Patients should be informed and the importance of self-monitoring blood sugar emphasized. Diabetes treatment medication dosage may need adjustment during glucocorticoid treatment and upon discontinuation; Ephedrine, Pseudoephedrine, Phenylephrine: (IV injection) Due to β2 agonist action, blood sugar levels can rise, emphasizing the importance of self-monitoring blood sugar; necessary insulin adjustments may be required. Other considerations for combined medication: Anticoagulants (Warfarin): Sulfonylureas combined with anticoagulants (Warfarin) may increase anticoagulant effects.
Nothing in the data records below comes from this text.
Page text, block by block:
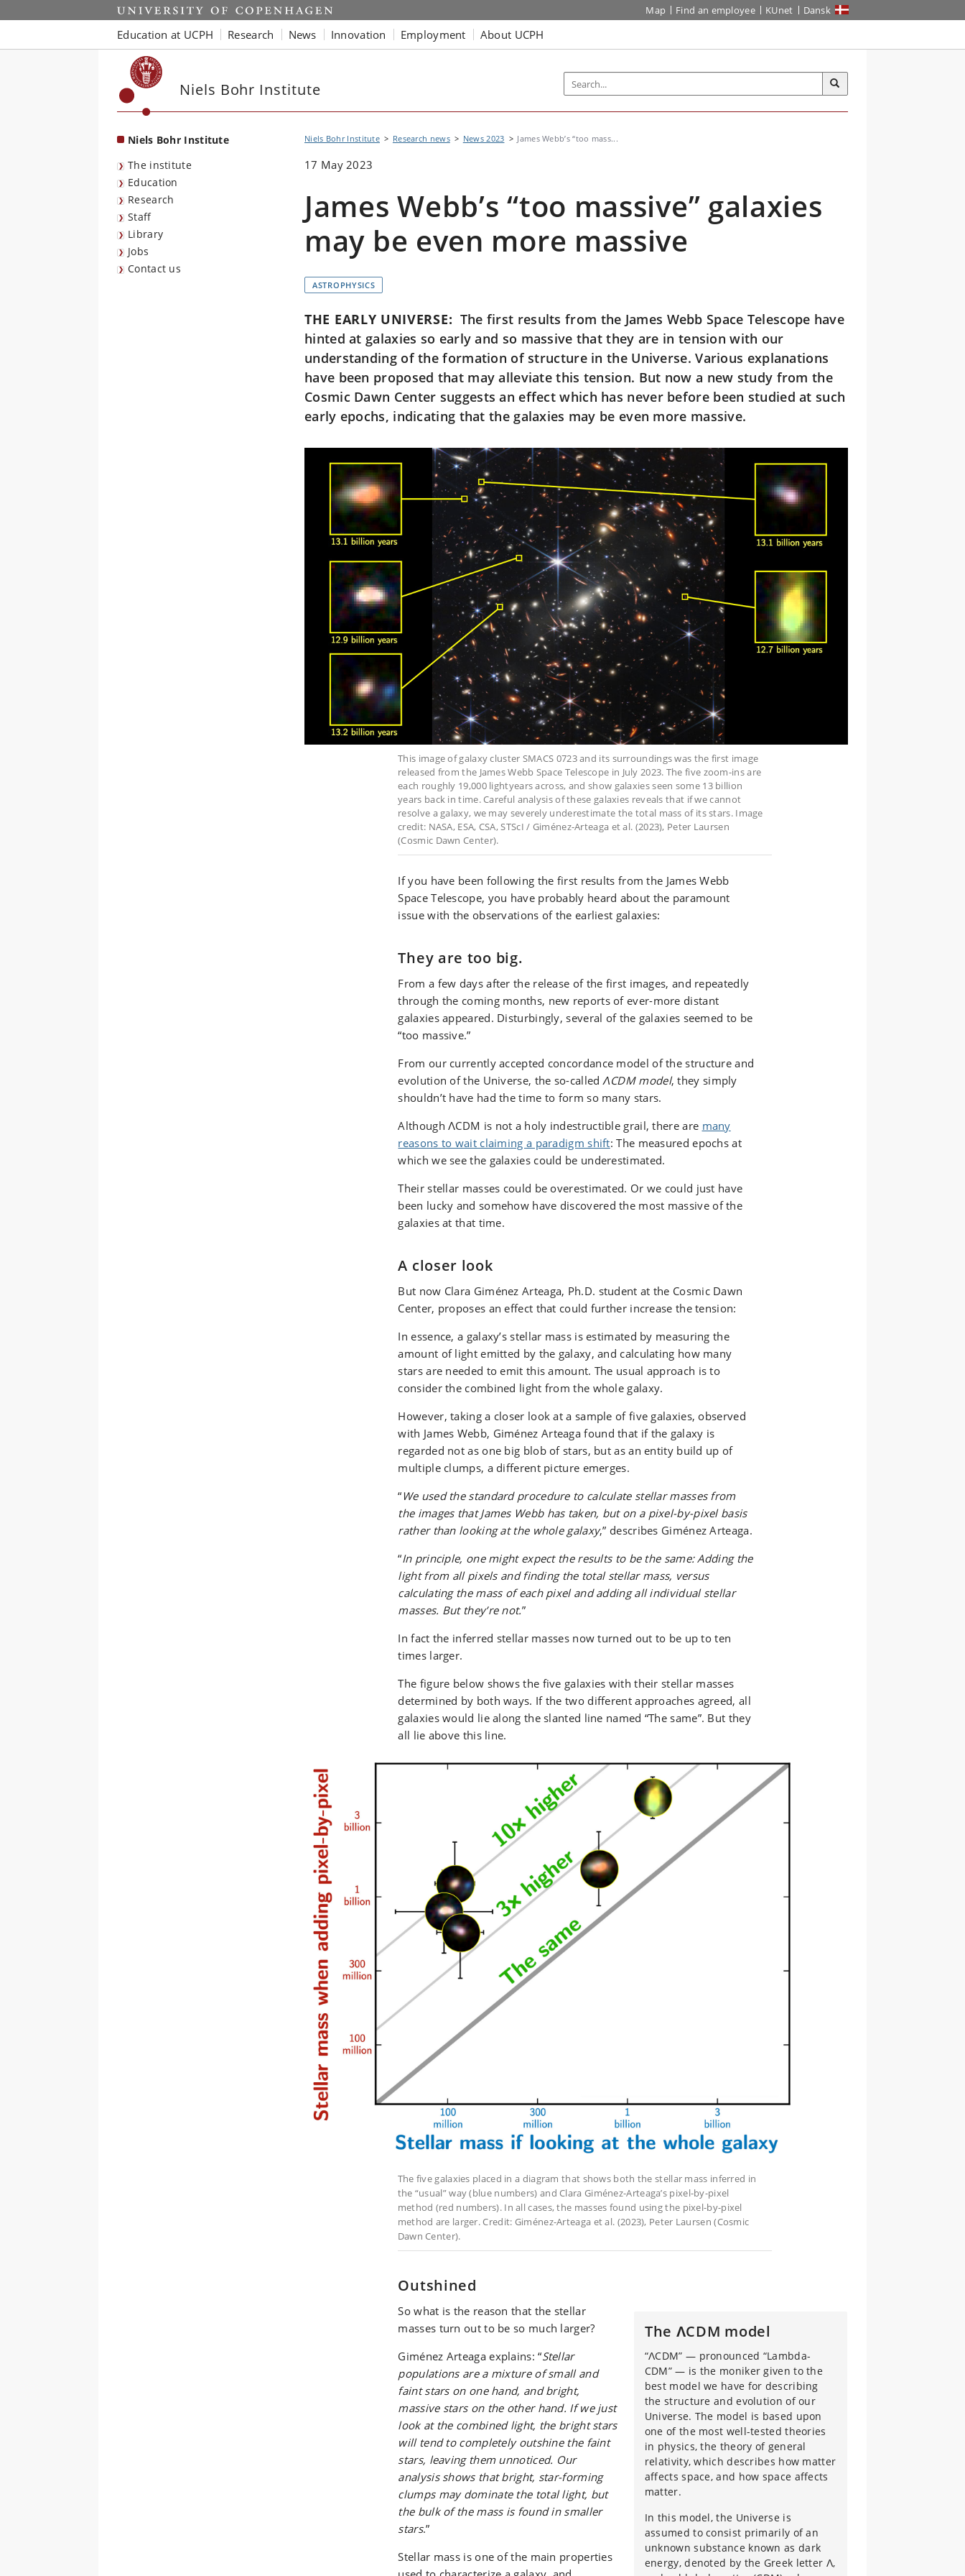
Start Map Find an employee KUnet Dansk
Education at UCPH Research News Innovation Employment About UCPH
Niels Bohr Institute
Niels Bohr Institute
The institute
Education
Research
Staff
Library
Jobs
Contact us
Niels Bohr Institute Research news News 2023 James Webb’s “too mass...
17 May 2023
James Webb’s “too massive” galaxies
may be even more massive
ASTROPHYSICS
THE EARLY UNIVERSE: The first results from the James Webb Space Telescope have
hinted at galaxies so early and so massive that they are in tension with our
understanding of the formation of structure in the Universe. Various explanations
have been proposed that may alleviate this tension. But now a new study from the
Cosmic Dawn Center suggests an effect which has never before been studied at such
early epochs, indicating that the galaxies may be even more massive.
This image of galaxy cluster SMACS 0723 and its surroundings was the first image
released from the James Webb Space Telescope in July 2023. The five zoom-ins are
each roughly 19,000 lightyears across, and show galaxies seen some 13 billion
years back in time. Careful analysis of these galaxies reveals that if we cannot
resolve a galaxy, we may severely underestimate the total mass of its stars. Image
credit: NASA, ESA, CSA, STScI / Giménez-Arteaga et al. (2023), Peter Laursen
(Cosmic Dawn Center).
If you have been following the first results from the James Webb
Space Telescope, you have probably heard about the paramount
issue with the observations of the earliest galaxies:
They are too big.
From a few days after the release of the first images, and repeatedly
through the coming months, new reports of ever-more distant
galaxies appeared. Disturbingly, several of the galaxies seemed to be
“too massive.”
From our currently accepted concordance model of the structure and
evolution of the Universe, the so-called ΛCDM model, they simply
shouldn’t have had the time to form so many stars.
Although ΛCDM is not a holy indestructible grail, there are many
reasons to wait claiming a paradigm shift: The measured epochs at
which we see the galaxies could be underestimated.
Their stellar masses could be overestimated. Or we could just have
been lucky and somehow have discovered the most massive of the
galaxies at that time.
A closer look
But now Clara Giménez Arteaga, Ph.D. student at the Cosmic Dawn
Center, proposes an effect that could further increase the tension:
In essence, a galaxy’s stellar mass is estimated by measuring the
amount of light emitted by the galaxy, and calculating how many
stars are needed to emit this amount. The usual approach is to
consider the combined light from the whole galaxy.
However, taking a closer look at a sample of five galaxies, observed
with James Webb, Giménez Arteaga found that if the galaxy is
regarded not as one big blob of stars, but as an entity build up of
multiple clumps, a different picture emerges.
“ We used the standard procedure to calculate stellar masses from
the images that James Webb has taken, but on a pixel-by-pixel basis
rather than looking at the whole galaxy,” describes Giménez Arteaga.
“In principle, one might expect the results to be the same: Adding the
light from all pixels and finding the total stellar mass, versus
calculating the mass of each pixel and adding all individual stellar
masses. But they’re not.”
In fact the inferred stellar masses now turned out to be up to ten
times larger.
The figure below shows the five galaxies with their stellar masses
determined by both ways. If the two different approaches agreed, all
galaxies would lie along the slanted line named “The same”. But they
all lie above this line.
The five galaxies placed in a diagram that shows both the stellar mass inferred in
the “usual” way (blue numbers) and Clara Giménez-Arteaga’s pixel-by-pixel
method (red numbers). In all cases, the masses found using the pixel-by-pixel
method are larger. Credit: Giménez-Arteaga et al. (2023), Peter Laursen (Cosmic
Dawn Center).
Outshined
The ΛCDM model
“ΛCDM” — pronounced “Lambda-
CDM” — is the moniker given to the
best model we have for describing
the structure and evolution of our
Universe. The model is based upon
one of the most well-tested theories
in physics, the theory of general
relativity, which describes how matter
affects space, and how space affects
matter.
In this model, the Universe is
assumed to consist primarily of an
unknown substance known as dark
energy, denoted by the Greek letter Λ,
So what is the reason that the stellar
masses turn out to be so much larger?
Giménez Arteaga explains: “Stellar
populations are a mixture of small and
faint stars on one hand, and bright,
massive stars on the other hand. If we just
look at the combined light, the bright stars
will tend to completely outshine the faint
stars, leaving them unnoticed. Our
analysis shows that bright, star-forming
clumps may dominate the total light, but
the bulk of the mass is found in smaller
stars.”
Stellar mass is one of the main properties
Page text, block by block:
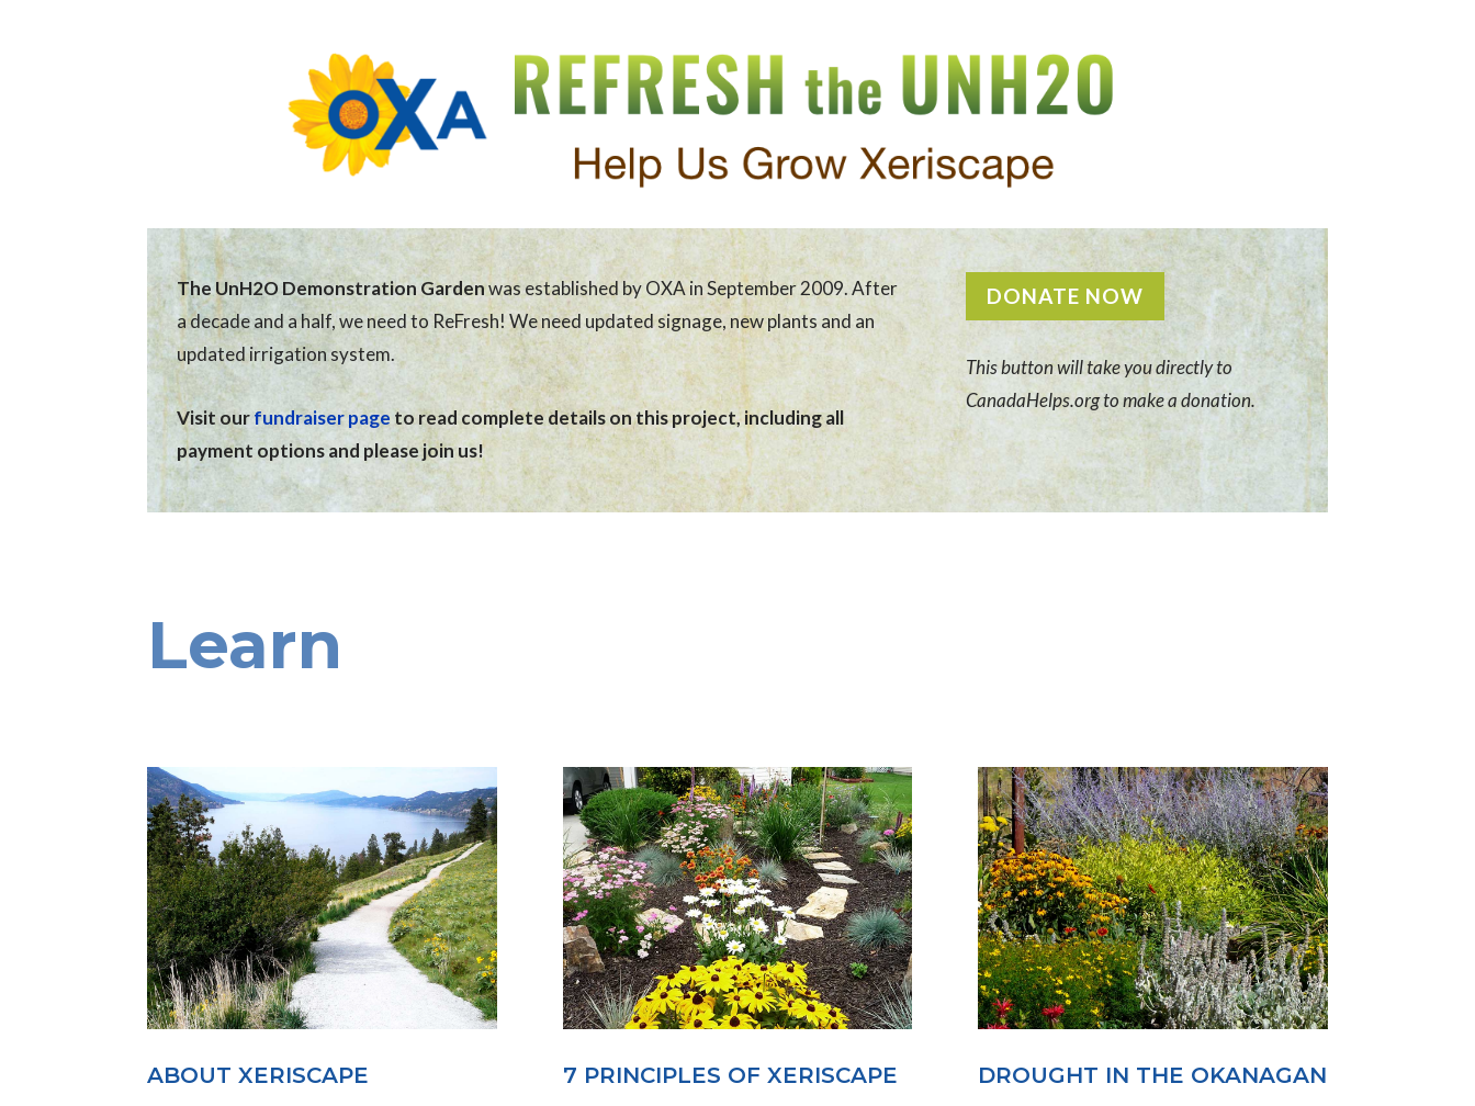
The UnH2O Demonstration Gardenwas established by OXA in September 2009. After
a decade and a half, we need to ReFresh! We need updated signage, new plants and an
updated irrigation system.
Visit ourfundraiser page to read complete details on this project, including all
payment options and please join us!
DONATE NOW
This button will take you directly to
CanadaHelps.org to make a donation.
Learn
ABOUT XERISCAPE 7 PRINCIPLES OF XERISCAPE DROUGHT IN THE OKANAGAN
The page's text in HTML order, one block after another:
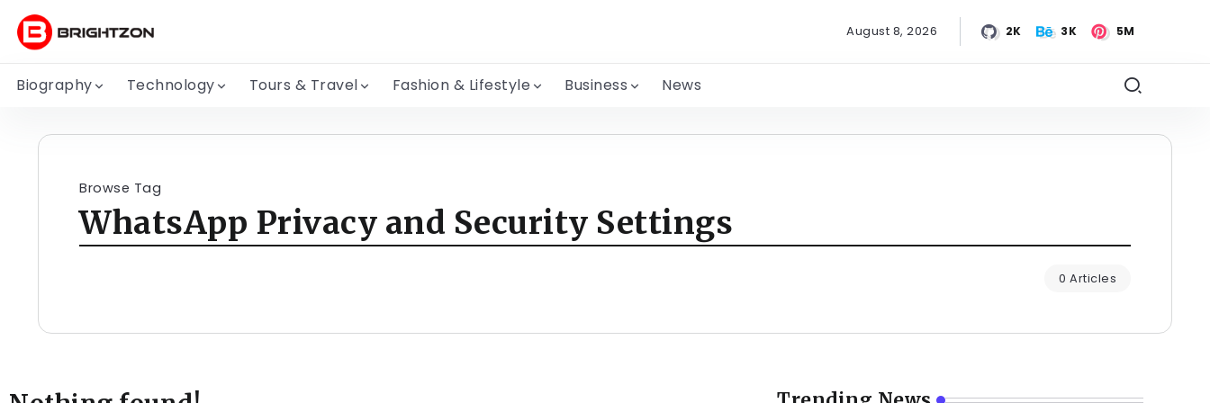
August 8, 2026 2K 3K 5M
Biography Technology Tours & Travel Fashion & Lifestyle Business News
Browse Tag
WhatsApp Privacy and Security Settings
0 Articles
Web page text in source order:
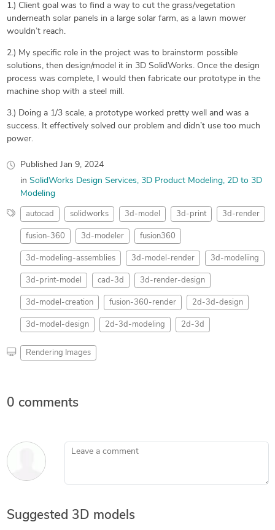
1.) Client goal was to find a way to cut the grass/vegetation
underneath solar panels in a large solar farm, as a lawn mower
wouldn’t reach.
2.) My specific role in the project was to brainstorm possible
solutions, then design/model it in 3D SolidWorks. Once the design
process was complete, I would then fabricate our prototype in the
machine shop with a steel mill.
3.) Doing a 1/3 scale, a prototype worked pretty well and was a
success. It effectively solved our problem and didn’t use too much
power.
Published Jan 9, 2024
in SolidWorks Design Services 3D Product Modeling 2D to 3D
Modeling
autocad solidworks 3d-model 3d-print 3d-render
fusion-360 3d-modeler fusion360
3d-modeling-assemblies 3d-model-render 3d-modeliing
3d-print-model cad-3d 3d-render-design
3d-model-creation fusion-360-render 2d-3d-design
3d-model-design 2d-3d-modeling 2d-3d
Rendering Images
0 comments
Leave a comment
Suggested 3D models
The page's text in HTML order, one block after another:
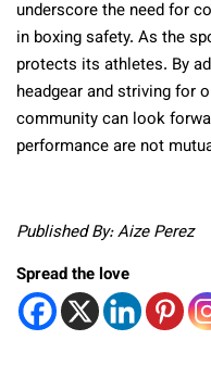
underscore the need for
in boxing safety. As the
protects its athletes. By
headgear and striving for
community can look
performance are not
Published By: Aize Perez
Spread the love
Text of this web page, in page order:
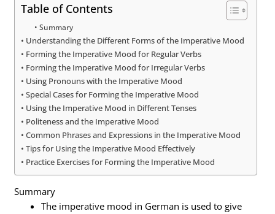
Table of Contents
Summary
Understanding the Different Forms of the Imperative Mood
Forming the Imperative Mood for Regular Verbs
Forming the Imperative Mood for Irregular Verbs
Using Pronouns with the Imperative Mood
Special Cases for Forming the Imperative Mood
Using the Imperative Mood in Different Tenses
Politeness and the Imperative Mood
Common Phrases and Expressions in the Imperative Mood
Tips for Using the Imperative Mood Effectively
Practice Exercises for Forming the Imperative Mood
Summary
The imperative mood in German is used to give
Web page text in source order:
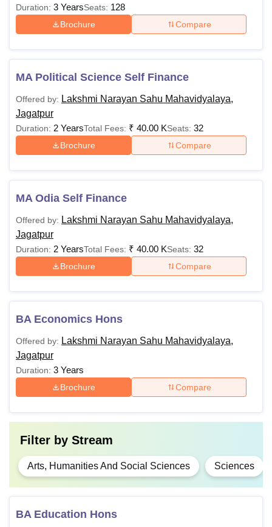
of Fundamental Research, Mumbai
Vellore Institute of Technology, VelloreSRM Institute of
SciencesCompetitionPharmacyAnimation and Design
Reviews
Duration: 3 YearsSeats: 128
Brochure Compare
MA Political Science Self Finance
Offered by: Lakshmi Narayan Sahu Mahavidyalaya,
Jagatpur
Duration: 2 YearsTotal Fees: ₹ 40.00 KSeats: 32
Brochure Compare
MA Odia Self Finance
Offered by: Lakshmi Narayan Sahu Mahavidyalaya,
Jagatpur
Duration: 2 YearsTotal Fees: ₹ 40.00 KSeats: 32
Brochure Compare
BA Economics Hons
Offered by: Lakshmi Narayan Sahu Mahavidyalaya,
Jagatpur
Duration: 3 Years
Brochure Compare
Filter by Stream
Arts, Humanities And Social Sciences Sciences
BA Education Hons
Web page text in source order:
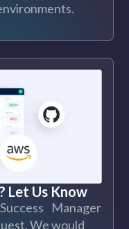
Let Us Know
Manager
We would
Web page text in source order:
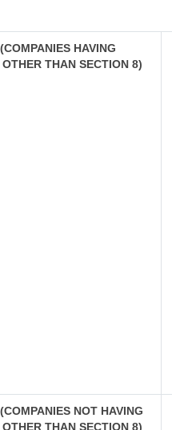
HAVING
THAN SECTION 8)
NOT HAVING
THAN SECTION 8)
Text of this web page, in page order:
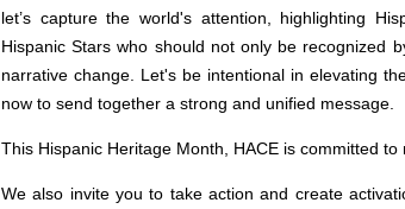
let’s capture the world's attention, highlighting
Hispanic Stars who should not only be recognized
narrative change. Let's be intentional in elevating
now to send together a strong and unified message.
This Hispanic Heritage Month, HACE is committed
We also invite you to take action and create
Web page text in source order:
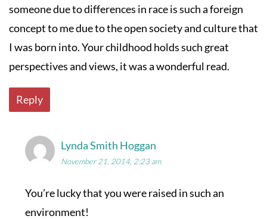
someone due to differences in race is such a foreign
concept to me due to the open society and culture that
I was born into. Your childhood holds such great
perspectives and views, it was a wonderful read.
Reply
Lynda Smith Hoggan
November 21, 2014, 2:23 am
You’re lucky that you were raised in such an
environment!
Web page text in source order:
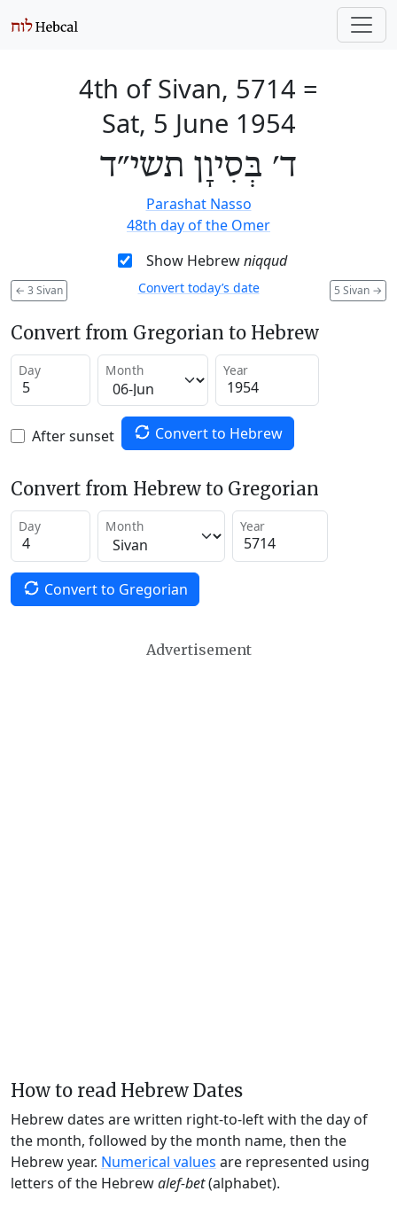
4th of Sivan, 5714 =
Sat, 5 June 1954
ד׳ בְּסִיוָן תשי״ד
Parashat Nasso
48th day of the Omer
Show Hebrewniqqud
← 3 Sivan 5 Sivan →
Convert today’s date
Convert from Gregorian to Hebrew
Day Month Year
After sunset Convert to Hebrew
Convert from Hebrew to Gregorian
Day Month Year
Convert to Gregorian
Advertisement
How to read Hebrew Dates
Hebrew dates are written right-to-left with the day of
the month, followed by the month name, then the
Hebrew year. Numerical values are represented using
letters of the Hebrewalef-bet(alphabet).
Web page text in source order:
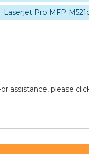
Laserjet Pro MFP
assistance, please
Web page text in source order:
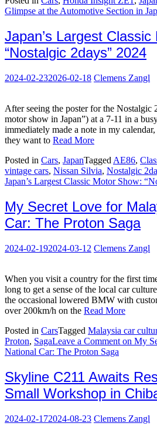
Glimpse at the Automotive Section in
Japan’s Largest
“Nostalgic 2days” 2024
2024-02-232026-02-18 Clemens Zangl
After seeing the poster for the Nostalgic
motor show in Japan”) at a 7-11 in a
immediately made a note in my
they want to Read More
Posted in Cars, JapanTagged AE86,
vintage cars, Nissan Silvia, Nostalgic
Japan’s Largest Classic Motor Show:
My Secret Love for
Car: The Proton Saga
2024-02-192024-03-12 Clemens Zangl
When you visit a country for the first
long to get a sense of the local car
the occasional lowered BMW with
over 200km/h on the Read More
Posted in CarsTagged Malaysia car
Proton, SagaLeave a Comment on My
National Car: The Proton Saga
Skyline C211 Awaits
Small Workshop in
2024-02-172024-08-23 Clemens Zangl

Adjusting the anticoagulant dosage may be considered.


Gliclazide has come a long way since its initial development, emerging as a reliable and cost-effective option for the treatment of type 2 diabetes. Its manufacturing, pricing, and market presence reflect its importance in the diabetes care landscape. While newer medications have entered the market, gliclazide continues to hold its ground, offering a balance between efficacy and affordability. As the global diabetes burden continues to rise, gliclazide will likely remain a significant player in the antidiabetic drug market, providing an essential treatment option for millions of patients worldwide.